New Rotavirus vaccine shows India's growing drug development promise

A syringe and vaccine vials. Photo by: Dawn / CC BY

KATHMANDU, Nepal — A new vaccine against rotavirus made by the Serum Institute of India — the world’s largest vaccine manufacturer — and tested in Niger by Médecins Sans Frontières, is being hailed as a major public health breakthrough for children.

The vaccine, called Rotasil, or BRV-PV, is 67 percent effective in preventing severe episodes of rotavirus-related diarrhea, according to results of its trial published in the New England Journal of Medicine earlier this year. That could put it ahead of existing oral vaccines, GSK’s Rotarix or Merck’s RotaTeq, which showed 49 percent efficacy in Malawi and 42 percent in Bangladesh.

Rotasil will likely be cheaper than the two available vaccines, and it will fill a key supply gap; there is a global shortage of both these options. Also, unlike its peers, Rotasil can last up to six months in extreme heat without refrigeration.

The vaccine, which is currently under examination for acceptability by the World Health Organization, could make a significant impact in efforts to combat preventable pediatric diarrhea.

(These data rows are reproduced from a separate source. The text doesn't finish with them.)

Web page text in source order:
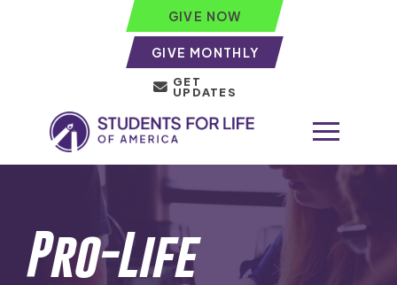
GIVE NOW
GIVE MONTHLY
GET
UPDATES
Pro-Life
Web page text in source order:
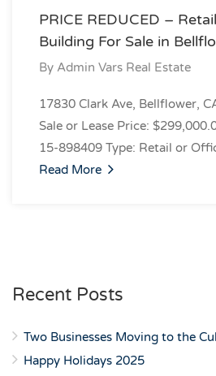
PRICE REDUCED –
Building For Sale in
By Admin Vars Real Estate
17830 Clark Ave, Bellflower,
Sale or Lease Price:
15-898409 Type: Retail or
Read More
Recent Posts
Two Businesses Moving to the
Happy Holidays 2025
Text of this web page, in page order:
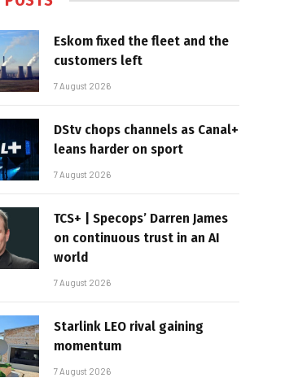
Eskom fixed the fleet and the
customers left
7 August 2026
DStv chops channels as Canal+
leans harder on sport
7 August 2026
TCS+ | Specops’ Darren James
on continuous trust in an AI
world
7 August 2026
Starlink LEO rival gaining
momentum
7 August 2026
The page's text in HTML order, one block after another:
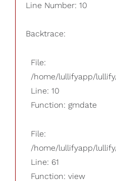
Line Number: 10
Backtrace:
File:
/home/lullifyapp/
Line: 10
Function: gmdate
File:
/home/lullifyapp/
Line: 61
Function: view
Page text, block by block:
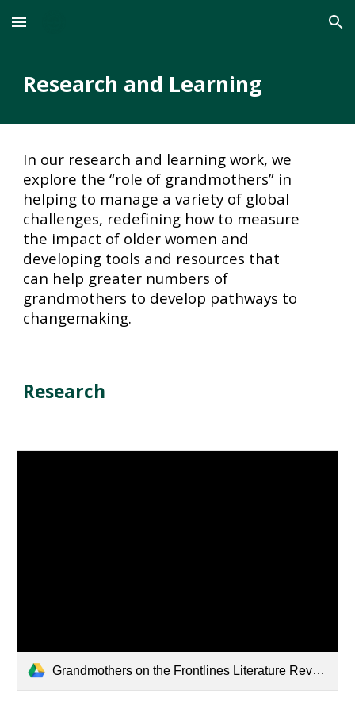
Skip to main content Skip to navigation
Research and Learning
In our research and learning work, we
explore the “role of grandmothers” in
helping to manage a variety of global
challenges, redefining how to measure
the impact of older women and
developing tools and resources that
can help greater numbers of
grandmothers to develop pathways to
changemaking.
Research
Grandmothers on the Frontlines Literature Review 2025.pdf
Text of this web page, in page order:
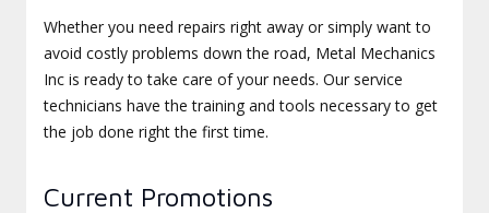
Whether you need repairs right away or simply want to
avoid costly problems down the road, Metal Mechanics
Inc is ready to take care of your needs. Our service
technicians have the training and tools necessary to get
the job done right the first time.
Current Promotions
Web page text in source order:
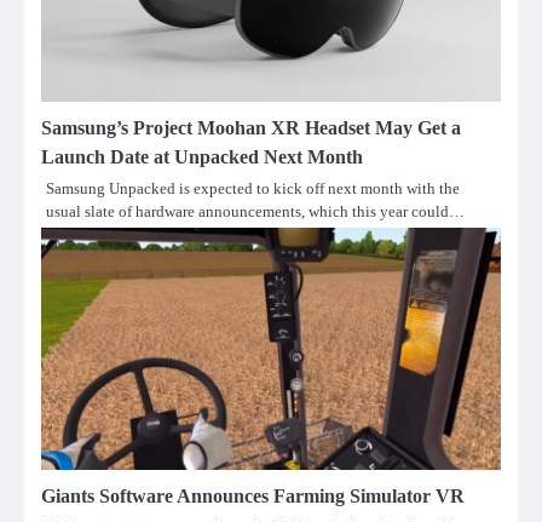
Samsung’s Project Moohan XR Headset May Get a
Launch Date at Unpacked Next Month
Samsung Unpacked is expected to kick off next month with the
usual slate of hardware announcements, which this year could…
Giants Software Announces Farming Simulator VR
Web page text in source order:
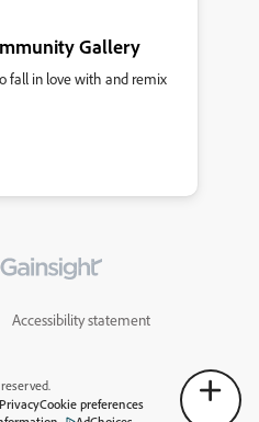
Gallery
fall in love with and remix
Accessibility statement
PrivacyCookie preferences
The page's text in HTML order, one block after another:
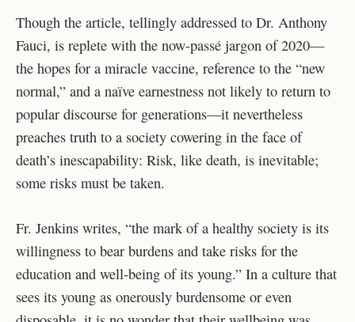
Though the article, tellingly addressed to Dr. Anthony
Fauci, is replete with the now-passé jargon of 2020—
the hopes for a miracle vaccine, reference to the “new
normal,” and a naïve earnestness not likely to return to
popular discourse for generations—it nevertheless
preaches truth to a society cowering in the face of
death’s inescapability: Risk, like death, is inevitable;
some risks must be taken.
Fr. Jenkins writes, “the mark of a healthy society is its
willingness to bear burdens and take risks for the
education and well-being of its young.” In a culture that
sees its young as onerously burdensome or even
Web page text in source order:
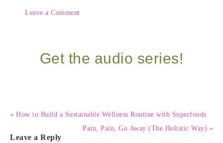
Leave a Comment
Get the audio series!
« How to Build a Sustainable Wellness Routine with Superfoods
Pain, Pain, Go Away (The Holistic Way) »
Leave a Reply
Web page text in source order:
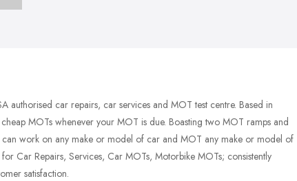
authorised car repairs, car services and MOT test centre. Based in
MOTs whenever your MOT is due. Boasting two MOT ramps and
work on any make or model of car and MOT any make or model of
Car Repairs, Services, Car MOTs, Motorbike MOTs; consistently
satisfaction.
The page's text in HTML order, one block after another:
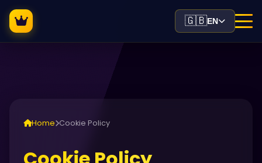
🇬🇧EN
Home Cookie Policy
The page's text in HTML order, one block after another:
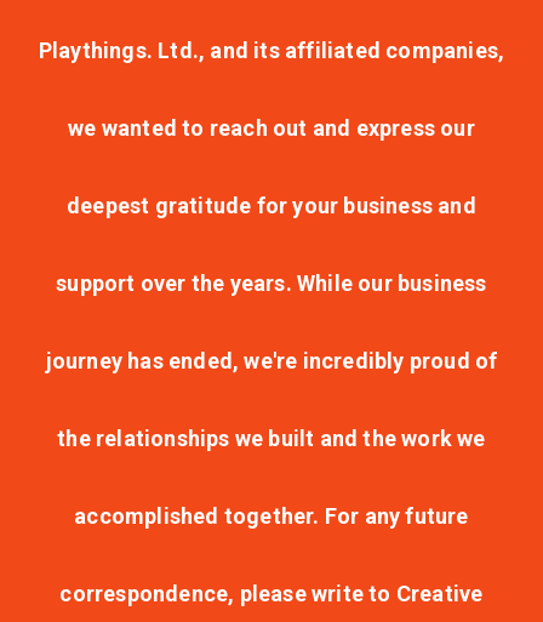
Playthings. Ltd., and its affiliated companies,
we wanted to reach out and express our
deepest gratitude for your business and
support over the years. While our business
journey has ended, we're incredibly proud of
the relationships we built and the work we
accomplished together. For any future
correspondence, please write to Creative

Rotasil is expected to be qualified by the WHO by the end of the year, meaning it can be purchased in bulk by agencies such as UNICEF and Gavi, The Vaccine Alliance. The prequalification assessment is intended to provide assurance that vaccines meet the WHO’s recommendations on quality, safety and efficacy.

The development of Rotasil is also evidence of a growing drug development sector in India, a country previously known for remaking existing drugs in generic form. With its expertise in economical production, India’s drug industry could provide a significant boon to research on diseases that primarily affect the developing world.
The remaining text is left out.